Read more: Migratory mourning – the emotional distress of Irish families split apart

To find participants to interview for "Coming Home," Kenna posted ads and he contacted various Irish societies. After that he traveled around the Irish emigrant centers, the sporting events and even the pubs.

The most shortsighted thing the Irish ever do is write our emigrants out of the picture, he discovered. As soon as they step on board an Aer Lingus flight and off the island they are lost to history. The door closes, the path runs out.

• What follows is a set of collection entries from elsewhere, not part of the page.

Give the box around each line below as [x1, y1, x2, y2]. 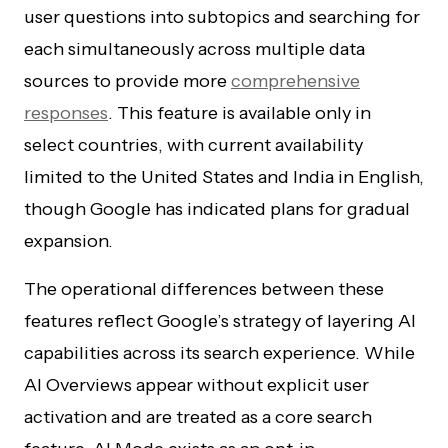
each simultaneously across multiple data [24, 38, 365, 60]
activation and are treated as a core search [24, 406, 372, 428]
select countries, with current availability [24, 134, 363, 156]
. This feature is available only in [108, 102, 371, 124]
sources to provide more [24, 70, 231, 92]
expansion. [24, 230, 113, 252]
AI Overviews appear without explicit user [24, 374, 369, 396]
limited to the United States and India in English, [24, 166, 424, 188]
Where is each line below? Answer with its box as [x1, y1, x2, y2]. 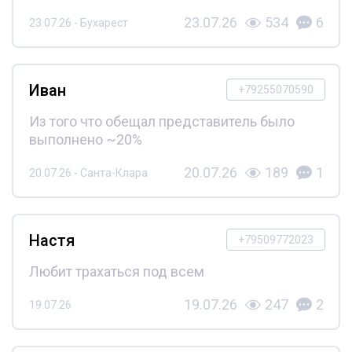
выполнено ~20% [28, 131, 142, 148]
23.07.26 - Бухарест [28, 16, 128, 29]
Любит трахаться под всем [28, 263, 204, 280]
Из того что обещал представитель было [28, 113, 295, 130]
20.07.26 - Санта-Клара [28, 166, 148, 179]
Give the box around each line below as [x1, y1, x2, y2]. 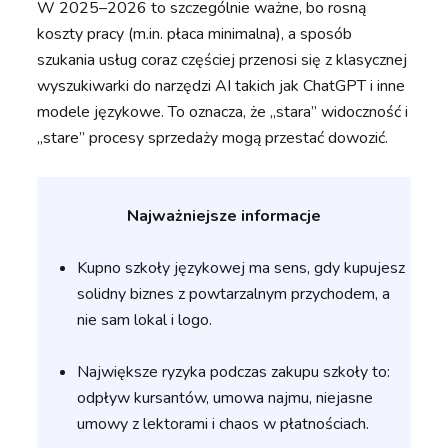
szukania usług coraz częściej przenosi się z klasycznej [37, 49, 408, 72]
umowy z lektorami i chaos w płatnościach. [77, 413, 370, 436]
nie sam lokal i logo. [77, 309, 213, 332]
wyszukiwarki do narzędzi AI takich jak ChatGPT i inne [37, 75, 406, 98]
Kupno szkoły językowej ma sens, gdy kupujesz [77, 257, 406, 280]
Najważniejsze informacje [127, 205, 321, 228]
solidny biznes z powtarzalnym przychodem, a [77, 283, 391, 306]
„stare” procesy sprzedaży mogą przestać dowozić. [37, 127, 389, 150]
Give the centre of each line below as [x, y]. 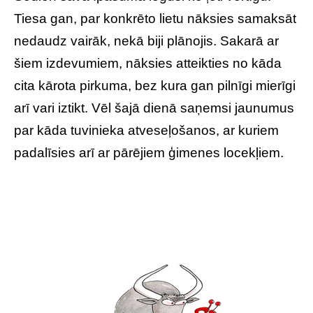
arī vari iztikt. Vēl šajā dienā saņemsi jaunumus [154, 108]
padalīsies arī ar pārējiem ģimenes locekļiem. [149, 153]
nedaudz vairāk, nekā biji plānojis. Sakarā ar [146, 41]
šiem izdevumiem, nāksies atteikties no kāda [148, 63]
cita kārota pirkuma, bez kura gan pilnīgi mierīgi [155, 86]
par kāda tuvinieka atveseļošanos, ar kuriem [146, 130]
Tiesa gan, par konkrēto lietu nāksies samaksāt [155, 19]
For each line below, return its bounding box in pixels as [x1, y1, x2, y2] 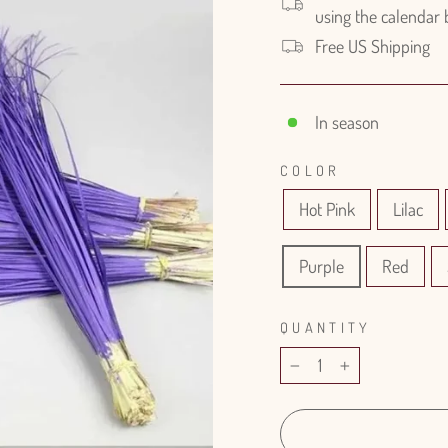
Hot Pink [299, 198, 355, 220]
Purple [299, 255, 344, 277]
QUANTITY [280, 318, 372, 336]
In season [315, 111, 379, 133]
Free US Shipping [315, 35, 430, 57]
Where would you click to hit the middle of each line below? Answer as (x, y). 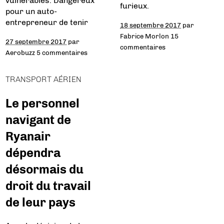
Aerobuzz (20, 53)
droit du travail (48, 186)
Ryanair (28, 136)
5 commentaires (62, 53)
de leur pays (41, 202)
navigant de (38, 120)
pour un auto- (31, 11)
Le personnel (43, 103)
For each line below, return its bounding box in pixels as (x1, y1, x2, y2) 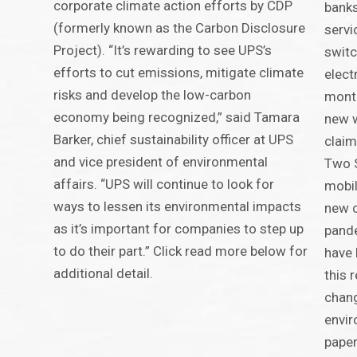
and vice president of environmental (53, 154, 269, 171)
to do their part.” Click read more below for (53, 243, 308, 260)
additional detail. (53, 265, 154, 282)
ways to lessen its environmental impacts (53, 198, 302, 215)
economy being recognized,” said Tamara (53, 109, 300, 126)
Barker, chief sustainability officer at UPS (53, 131, 294, 148)
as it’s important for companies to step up (53, 221, 304, 237)
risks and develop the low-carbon (53, 87, 252, 104)

“I don’t think there’s any malice or bad intention behind it. The people left behind just decide to make the best of it and move on. The New Yorker writer Malcolm Gladwell visited Ireland in the eighties and he said, as an outsider looking in, that there was actually a massive hole or gap in our demographic that we don’t seem to see. I think we lose out over that because our diaspora is a huge resource that’s scattered across the world and I think we don’t utilize it.”

Nowadays we have Skype and WhatsApp and other ways to stay in contact with Ireland, but there’s still a profound disconnect that harms us all. “There is finally an Irish diaspora discussion that’s taking place in May in Dublin Castle and it’s being hosted by the Department of Foreign Affairs. I think we are all beginning to catch on and to nurture those ties at last,” Kenna feels.

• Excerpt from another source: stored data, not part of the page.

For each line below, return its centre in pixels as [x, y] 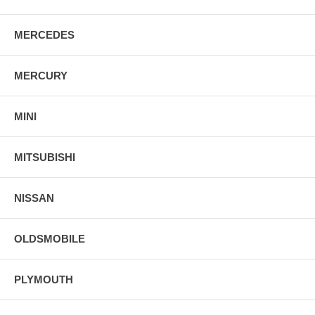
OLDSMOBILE [50, 238]
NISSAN [34, 198]
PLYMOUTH [44, 279]
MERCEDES [44, 34]
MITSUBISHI [45, 157]
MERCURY [41, 75]
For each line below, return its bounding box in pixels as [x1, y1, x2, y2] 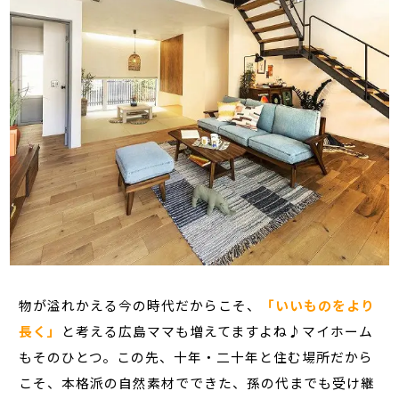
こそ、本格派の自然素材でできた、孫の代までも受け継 [19, 373, 376, 393]
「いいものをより [261, 296, 376, 315]
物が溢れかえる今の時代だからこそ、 [19, 296, 262, 315]
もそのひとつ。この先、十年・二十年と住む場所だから [19, 347, 374, 367]
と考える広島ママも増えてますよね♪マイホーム [61, 322, 374, 341]
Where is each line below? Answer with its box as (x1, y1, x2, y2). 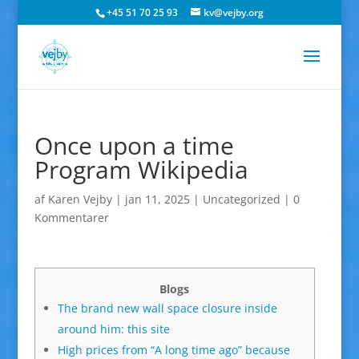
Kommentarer (34, 210, 109, 225)
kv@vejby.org (203, 6, 264, 19)
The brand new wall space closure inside (57, 301, 277, 316)
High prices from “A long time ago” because (57, 342, 290, 357)
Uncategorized (202, 192, 280, 207)
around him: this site (57, 321, 170, 337)
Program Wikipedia (34, 153, 248, 186)
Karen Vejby (47, 192, 112, 207)
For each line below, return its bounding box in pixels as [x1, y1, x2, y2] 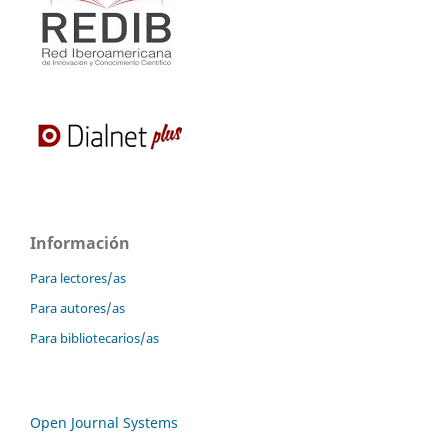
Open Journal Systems [30, 413, 178, 433]
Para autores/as [30, 299, 125, 318]
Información [30, 232, 130, 255]
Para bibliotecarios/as [30, 329, 159, 348]
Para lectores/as [30, 269, 126, 288]
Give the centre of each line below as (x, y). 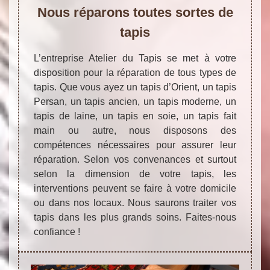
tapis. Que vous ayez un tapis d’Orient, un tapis (135, 87)
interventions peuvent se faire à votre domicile (135, 188)
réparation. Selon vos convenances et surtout (135, 159)
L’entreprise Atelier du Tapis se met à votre (135, 58)
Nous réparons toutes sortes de (135, 12)
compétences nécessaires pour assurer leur (135, 145)
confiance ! (57, 231)
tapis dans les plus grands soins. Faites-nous (135, 217)

One returning Irish couple that Kenna interviews in his new film are in their mid-seventies. When Jimmy Hayes met Mary Lloyd they were teenagers in Ireland and they dated until a misunderstanding drove them apart. Both then married other people and lived long happy lives away from each other until their respective partners died.

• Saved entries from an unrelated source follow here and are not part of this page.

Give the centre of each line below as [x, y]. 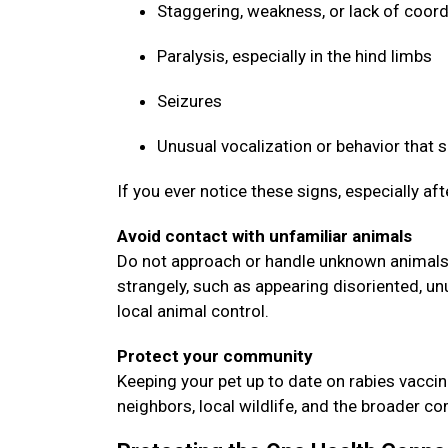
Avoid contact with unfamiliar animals [266, 236]
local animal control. [195, 311]
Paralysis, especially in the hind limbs [296, 56]
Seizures [191, 101]
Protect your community [217, 356]
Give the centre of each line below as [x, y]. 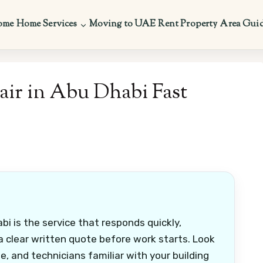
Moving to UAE [122, 24]
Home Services [47, 24]
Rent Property [188, 24]
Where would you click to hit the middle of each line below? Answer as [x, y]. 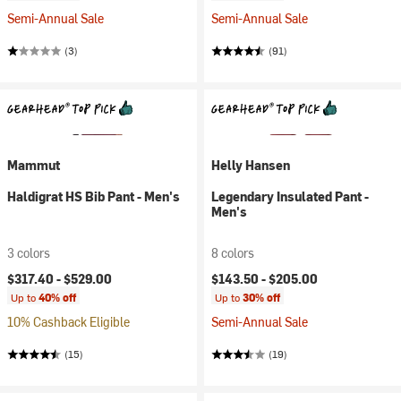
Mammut [34, 165]
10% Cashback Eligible [68, 322]
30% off [261, 297]
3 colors [29, 253]
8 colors [233, 253]
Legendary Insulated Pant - [290, 196]
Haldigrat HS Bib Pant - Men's [94, 196]
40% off [57, 297]

Jimmy Hayes and Mary Lloyd, reunited after 54 years apart, moved back to Ireland together from the U.K.

Jimmy Hayes and Mary Lloyd, reunited after 54 years apart, moved back to Ireland together from the U.K.

When they met up again after a 54-year hiatus, any anxiety they had about how the years would have changed them melted away, especially after they visited their old haunts in Ireland, where they have since retired together, back to the same town where they once went walking together in the 1950s.

“Life is too short, why not be happy,” she says.

Jimmy and Mary’s experience reminded Kenna that he didn’t have a clue how big of a deal it is to leave Ireland and move away and start over. “It’s a massive challenge. I learned that when people come back they find the time they spent away often doesn’t get the recognition it deserves too,” he said.

In fact it’s almost as if a parallel universe opens up on both sides, he adds. Those who leave wonder what would have happened if they’d stayed, and those who stay wonder the same. And that’s a tough one because those questions stay with you throughout your whole life.

What are the things that Kenna discovered emigrants miss the most? “They talk about being among their own. There’s a sense of belonging, comfort and peace that can put a person at ease. It’s very easy to overlook or underestimate how powerful that can be,” he offers.

“Something as simple as a shared sense of humor and the having the craic. There are a hundred little things that can happen in a given day here that all add up to a feeling of belonging.”

Kenna says he wants people to see the film and discuss what people say in it.

“If you’ve gone away and are thinking of coming back I think it would be a really helpful tool. Also people who know in their hearts they will not be coming back might find it helpful too,” he says.

“I want everyone to see the experiences that Irish people actually have and to discuss the sheer range of them to see if we can find more fulfilling ways to leave and come back. It’s time we finally did.”